Westpark has five more screens than the Village's three, so it could conceivably expand on the number of Cinema Art screenings, although the theater is more likely to present a mix of those films and mainstream Hollywood fare, according to Dick Westerling, Regal Cinemas' senior vice president of advertising and marketing.

It's been a strong year at the box office for mainstream Hollywood films, but Westerling maintained that Regal remains strongly committed to Cinema Art, a program he described as lucrative to his company.

Directly across Sunflower Avenue from South Coast Plaza, within easy walking distance of upscale restaurants like Morton's and Antonello's and within the same South Coast Metro entertainment and business corridor that includes the Orange County Performing Arts Center (OCPAC) and South Coast Repertory, the Village had typically booked films with upscale crowds in mind. Edgier fare with nudity or alternative-lifestyle themes has generally been shuttled over to Edwards University, while the Village stuck mostly with flicks you could watch with your grandmother. So many highfalutin British films have been shown at the Village that you swear Maggie Smith's closeup is permanently burned into the screens. As this story went to press, two of the three Village films came from the U.K.: The Queen and The History Boys. The third, Pedro Almodvar's Volver, is a Spanish chick empowerment flick with English subtitles.

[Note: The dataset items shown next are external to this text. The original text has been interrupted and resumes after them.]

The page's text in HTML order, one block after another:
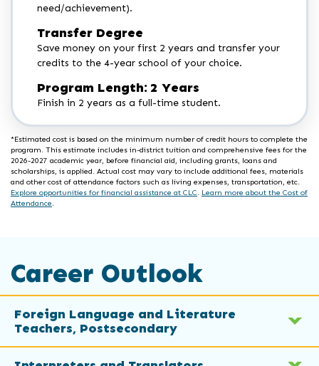
need/achievement).
Transfer Degree
Save money on your first 2 years and transfer your
credits to the 4-year school of your choice.
Program Length: 2 Years
Finish in 2 years as a full-time student.
*Estimated cost is based on the minimum number of credit hours to complete the
program. This estimate includes in-district tuition and comprehensive fees for the
2026-2027 academic year, before financial aid, including grants, loans and
scholarships, is applied. Actual cost may vary to include additional fees, materials
and other cost of attendance factors such as living expenses, transportation, etc.
Explore opportunities for financial assistance at CLC. Learn more about the Cost of
Attendance.
Career Outlook
Foreign Language and Literature
Teachers, Postsecondary
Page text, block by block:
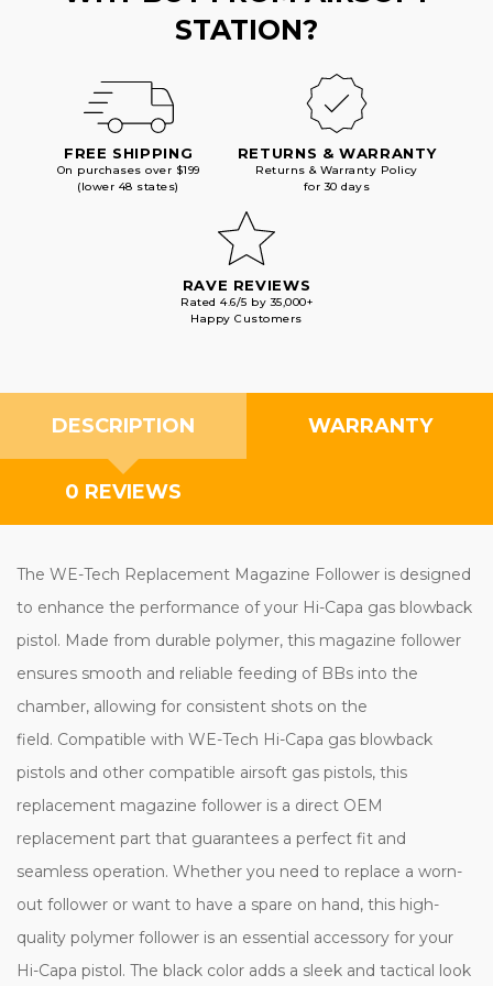
STATION?
FREE SHIPPING
On purchases over $199
(lower 48 states)
RETURNS & WARRANTY
Returns & Warranty Policy
for 30 days
RAVE REVIEWS
Rated 4.6/5 by 35,000+
Happy Customers
DESCRIPTION WARRANTY
0 REVIEWS
The WE-Tech Replacement Magazine Follower is designed
to enhance the performance of your Hi-Capa gas blowback
pistol. Made from durable polymer, this magazine follower
ensures smooth and reliable feeding of BBs into the
chamber, allowing for consistent shots on the
field. Compatible with WE-Tech Hi-Capa gas blowback
pistols and other compatible airsoft gas pistols, this
replacement magazine follower is a direct OEM
replacement part that guarantees a perfect fit and
seamless operation. Whether you need to replace a worn-
out follower or want to have a spare on hand, this high-
quality polymer follower is an essential accessory for your
Hi-Capa pistol. The black color adds a sleek and tactical look
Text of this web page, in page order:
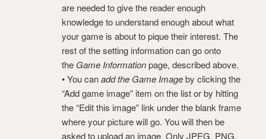
are needed to give the reader enough
knowledge to understand enough about what
your game is about to pique their interest. The
rest of the setting information can go onto
the Game Informationpage, described above.
• You canadd the Game Imageby clicking the
“Add game image” item on the list or by hitting
the “Edit this image” link under the blank frame
where your picture will go. You will then be
asked to upload an image. Only JPEG, PNG,
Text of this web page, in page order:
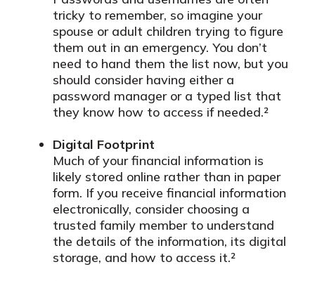
tricky to remember, so imagine your
spouse or adult children trying to figure
them out in an emergency. You don’t
need to hand them the list now, but you
should consider having either a
password manager or a typed list that
they know how to access if needed.²
Digital Footprint
Much of your financial information is
likely stored online rather than in paper
form. If you receive financial information
electronically, consider choosing a
trusted family member to understand
the details of the information, its digital
storage, and how to access it.²

The constantly changing economics of the movie exhibition business in recent years has forced the closure of houses like the Village—which boasts three auditoriums with large screens and hundreds of seats—in favor of multiplexes crammed with several more rooms featuring stacked, stadium seating facing much smaller screens. Another knock company officials cited against extending the Village lease were its terms with its landlords, C.J. Segerstrom and Sons, whose crown jewel is South Coast Plaza.

Segerstrom spokesman Paul Freeman said Regal made the decision to end the lease, not the developer, so any further comment should come from the movie exhibitor.

Once it is shuttered, the Village will join other closed movie theaters on surrounding Segerstrom land, the Edwards South Coast and Edwards Town Center, both near OCPAC. All three movie houses were part of the Newport Beach-based Edwards theater chain that Tennessee-based Regal plucked out of bankruptcy. The theaters remain intact, leaving the door open for new exhibitors.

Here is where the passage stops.